One interesting observation from our results is that even with moderate genetic diversity detected, each of the 24 varieties was uniquely identifiable by a combination of these markers (a genetic “fingerprint”). This is crucial for variety registration and protection. It also implies that the number of markers can be further reduced to a core set for routine identification—for example, a panel of the top 10 most polymorphic InDel markers might suffice to distinguish all 24 varieties in our test (since none were identical across all those loci) [
44]. More varieties were added to the analysis because the panel might need to grow, but with 1029 markers available in our library, there was ample room to create high-discriminatory panels.
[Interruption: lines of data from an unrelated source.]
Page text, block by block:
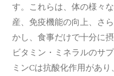
す。これらは、体の様々
産、免疫機能の向上、さ
かし、食事だけで十分に
ビタミン・ミネラルのサ
ミンCは抗酸化作用があ
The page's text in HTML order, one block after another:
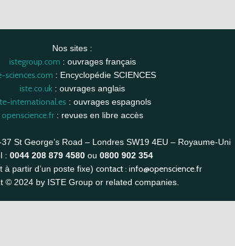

The approaches and findings here provide a framework for other non-model, highly heterozygous crops. Ornamental plants, many fruit trees, and medicinal herbs often lack reference genomes, yet with decreasing costs of RNA sequencing, the transcriptome-to-marker route is very feasible [
45]. This study serves as a case example showing that high-throughput sequencing data can be translated into practical breeding tools even in the absence of complete genome information.